This provides a mechanistic account of sequential world modeling relevant to cognitive science, though it is incremental as it builds on existing hypotheses in a minimal setting.

The study tackled the problem of understanding how predictive neural networks form structured internal world models by testing if action-conditioned sequential prediction suffices, and found that a recurrent neural network learned path integration and dynamic object-location binding in novel scenes, with prediction accuracy improving across sequences.

Adaptive cognition requires structured internal models representing objects and their relations. Predictive neural networks are often proposed to form such "world models", yet their underlying mechanisms remain unclear. One hypothesis is that action-conditioned sequential prediction suffices for learning such world models.
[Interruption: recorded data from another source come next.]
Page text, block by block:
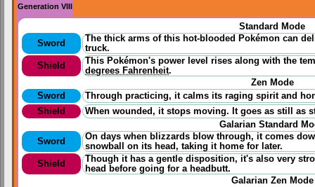
Generation VIII
Standard Mode
Sword
The thick arms of this hot-blooded Pokémon can
truck.
Shield
This Pokémon's power level rises along with the
degrees Fahrenheit.
Zen Mode
Sword
Throughpracticing, it calms its raging spirit and
Shield
When wounded, it stops moving. It goes as still as
Galarian Standard
Sword
On days when blizzards blow through, it comes
snowball on its head, taking it home for later.
Shield
Though it has a gentle disposition, it's also very
head before going for a headbutt.
Galarian Zen Mode
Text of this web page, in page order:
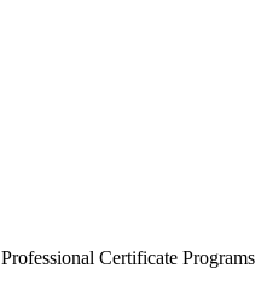
Professional Certificate Programs
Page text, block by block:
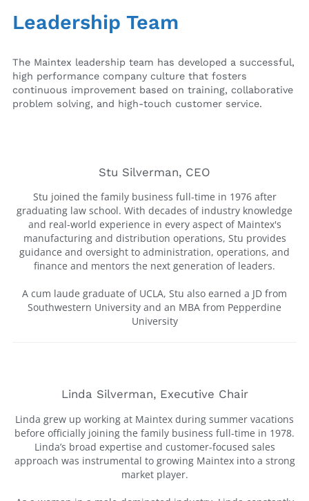
Leadership Team
The Maintex leadership team has developed a successful,
high performance company culture that fosters
continuous improvement based on training, collaborative
problem solving, and high-touch customer service.
Stu Silverman, CEO
Stu joined the family business full-time in 1976 after
graduating law school. With decades of industry knowledge
and real-world experience in every aspect of Maintex's
manufacturing and distribution operations, Stu provides
guidance and oversight to administration, operations, and
finance and mentors the next generation of leaders.
A cum laude graduate of UCLA, Stu also earned a JD from
Southwestern University and an MBA from Pepperdine
University
Linda Silverman, Executive Chair
Linda grew up working at Maintex during summer vacations
before officially joining the family business full-time in 1978.
Linda’s broad expertise and customer-focused sales
approach was instrumental to growing Maintex into a strong
market player.
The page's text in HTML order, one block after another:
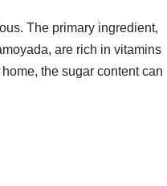
The primary ingredient,
are rich in vitamins
the sugar content can
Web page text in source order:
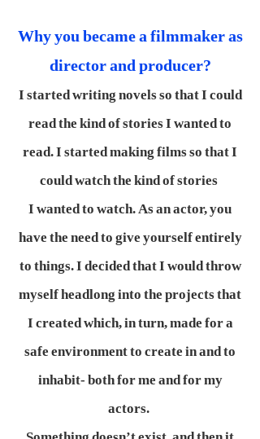
Why you became a filmmaker as
director and producer?
I started writing novels so that I could
read the kind of stories I wanted to
read. I started making films so that I
could watch the kind of stories
I wanted to watch. As an actor, you
have the need to give yourself entirely
to things. I decided that I would throw
myself headlong into the projects that
I created which, in turn, made for a
safe environment to create in and to
inhabit- both for me and for my
actors.
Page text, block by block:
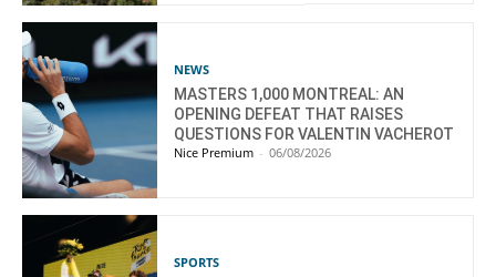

In this work, we investigate this possibility in a minimal in-silico setting. Sequentially sampling tokens from 2D continuous token scenes, a recurrent neural network is trained to predict the upcoming token from current input and a saccade-like displacement. On novel scenes, prediction accuracy improves across the sequence, indicating in-context learning. Decoding analyses reveal path integration and dynamic binding of token identity to position. Interventional analyses show that new bindings can be learned late in sequence and that out-of-distribution bindings can be learned. Together, these results demonstrate how structured representations that rely on flexible binding emerge to support prediction, offering a mechanistic account of sequential world modeling relevant to cognitive science.